## Work to be completed:
Make an exact copy of the entries below with the pictures removed.

[Data excerpts]
══════════
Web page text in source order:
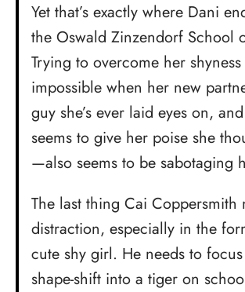
Yet that’s exactly where Dani
the Oswald Zinzendorf School
Trying to overcome her
impossible when her new
guy she’s ever laid eyes on,
seems to give her poise she
—also seems to be sabotaging
The last thing Cai Coppersmith
distraction, especially in the
cute shy girl. He needs to
shape-shift into a tiger on
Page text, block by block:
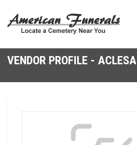
VENDOR PROFILE - ACLESA
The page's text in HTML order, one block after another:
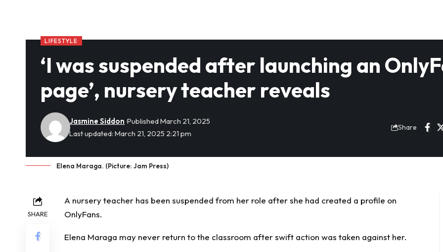
LIFESTYLE
‘I was suspended after launching an
page’, nursery teacher reveals
Last updated: March 21, 2025 2:21 pm
Jasmine Siddon Published March 21, 2025
Share
Elena Maraga. (Picture: Jam Press)
SHARE
A nursery teacher has been suspended from her role after she had created a profile on
OnlyFans.
Elena Maraga may never return to the classroom after swift action was taken against her.
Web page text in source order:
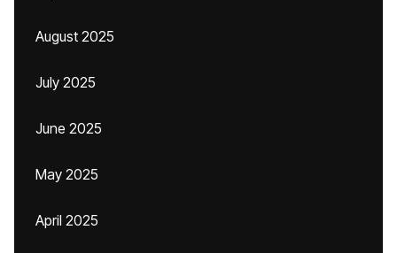
August 2025
July 2025
June 2025
May 2025
April 2025
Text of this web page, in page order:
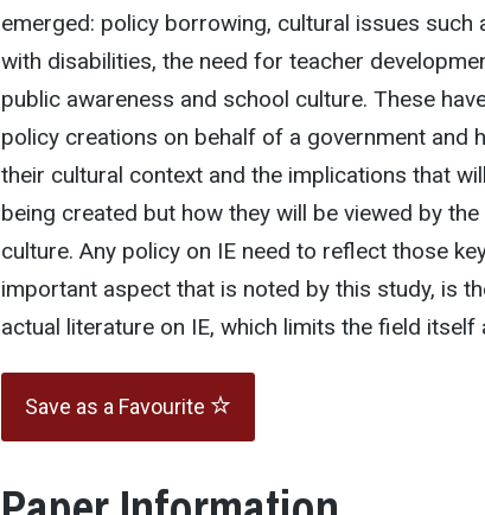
══════════
## Written answer:
Web page text in source order:
Yet that’s exactly where Dani
the Oswald Zinzendorf School
Trying to overcome her
impossible when her new
guy she’s ever laid eyes on,
seems to give her poise she
—also seems to be sabotaging
The last thing Cai Coppersmith
distraction, especially in the
cute shy girl. He needs to
shape-shift into a tiger on
Page text, block by block:
VENDOR PROFILE - ACLESA
The page's text in HTML order, one block after another:
LIFESTYLE
‘I was suspended after launching an
page’, nursery teacher reveals
Last updated: March 21, 2025 2:21 pm
Jasmine Siddon Published March 21, 2025
Share
Elena Maraga. (Picture: Jam Press)
SHARE
A nursery teacher has been suspended from her role after she had created a profile on
OnlyFans.
Elena Maraga may never return to the classroom after swift action was taken against her.
Web page text in source order:
August 2025
July 2025
June 2025
May 2025
April 2025
Text of this web page, in page order:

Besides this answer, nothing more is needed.